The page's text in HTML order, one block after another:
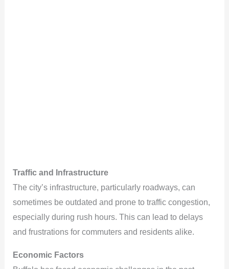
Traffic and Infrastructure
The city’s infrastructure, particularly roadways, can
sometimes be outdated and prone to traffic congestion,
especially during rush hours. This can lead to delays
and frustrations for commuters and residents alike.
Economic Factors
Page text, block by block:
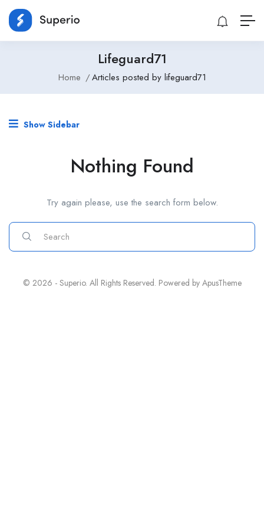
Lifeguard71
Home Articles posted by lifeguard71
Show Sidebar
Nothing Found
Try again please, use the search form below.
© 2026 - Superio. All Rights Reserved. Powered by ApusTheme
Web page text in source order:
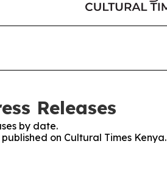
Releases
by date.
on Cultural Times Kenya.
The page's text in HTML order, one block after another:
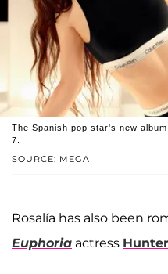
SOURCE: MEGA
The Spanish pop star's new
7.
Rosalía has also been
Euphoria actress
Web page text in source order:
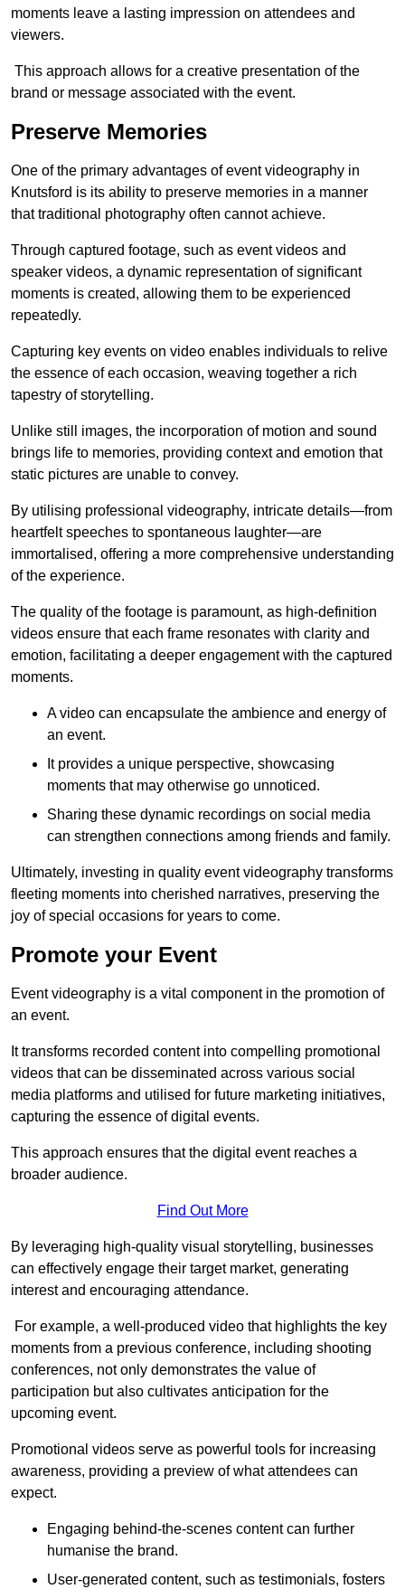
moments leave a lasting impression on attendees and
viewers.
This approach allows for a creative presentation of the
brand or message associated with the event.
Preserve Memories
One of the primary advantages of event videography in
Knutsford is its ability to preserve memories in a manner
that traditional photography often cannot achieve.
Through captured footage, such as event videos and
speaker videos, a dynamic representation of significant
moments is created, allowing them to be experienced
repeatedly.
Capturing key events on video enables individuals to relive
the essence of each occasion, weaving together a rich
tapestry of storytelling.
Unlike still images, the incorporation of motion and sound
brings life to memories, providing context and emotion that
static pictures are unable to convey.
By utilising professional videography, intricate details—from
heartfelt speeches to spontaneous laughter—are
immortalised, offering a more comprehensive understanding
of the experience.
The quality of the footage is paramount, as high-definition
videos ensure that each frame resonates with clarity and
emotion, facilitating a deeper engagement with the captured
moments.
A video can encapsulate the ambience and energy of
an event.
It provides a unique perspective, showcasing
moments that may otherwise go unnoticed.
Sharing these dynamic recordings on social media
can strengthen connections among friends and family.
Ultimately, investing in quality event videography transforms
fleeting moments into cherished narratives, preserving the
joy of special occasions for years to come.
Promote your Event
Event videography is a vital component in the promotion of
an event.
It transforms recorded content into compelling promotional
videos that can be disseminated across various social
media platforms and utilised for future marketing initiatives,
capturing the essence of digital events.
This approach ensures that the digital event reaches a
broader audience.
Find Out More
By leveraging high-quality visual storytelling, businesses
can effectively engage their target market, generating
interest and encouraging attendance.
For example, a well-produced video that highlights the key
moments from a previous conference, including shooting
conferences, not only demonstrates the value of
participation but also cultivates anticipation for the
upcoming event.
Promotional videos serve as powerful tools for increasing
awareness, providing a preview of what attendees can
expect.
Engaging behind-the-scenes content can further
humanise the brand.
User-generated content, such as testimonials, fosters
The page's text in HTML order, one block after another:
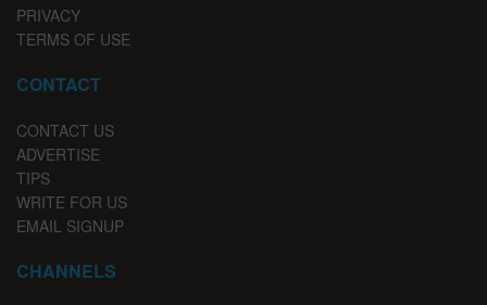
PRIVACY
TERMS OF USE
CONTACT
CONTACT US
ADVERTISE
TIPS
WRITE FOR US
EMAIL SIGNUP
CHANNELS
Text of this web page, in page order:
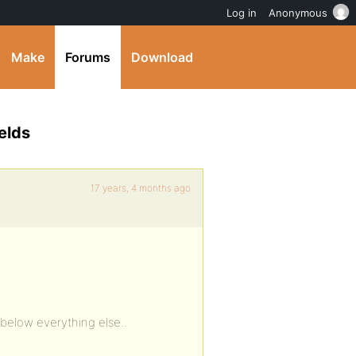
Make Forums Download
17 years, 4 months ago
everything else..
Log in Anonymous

◆ ◆ ◆ ◆

_Brief_. Nothing but the lines from the one containing "Promotional videos serve" through the last line of the listing should be copied, each word for word and without pictures.

_Written solution_.
Promotional videos serve as powerful tools for increasing
awareness, providing a preview of what attendees can
expect.
Engaging behind-the-scenes content can further
humanise the brand.
User-generated content, such as testimonials, fosters
The page's text in HTML order, one block after another:
PRIVACY
TERMS OF USE
CONTACT
CONTACT US
ADVERTISE
TIPS
WRITE FOR US
EMAIL SIGNUP
CHANNELS
Text of this web page, in page order:
Make Forums Download
17 years, 4 months ago
everything else..
Log in Anonymous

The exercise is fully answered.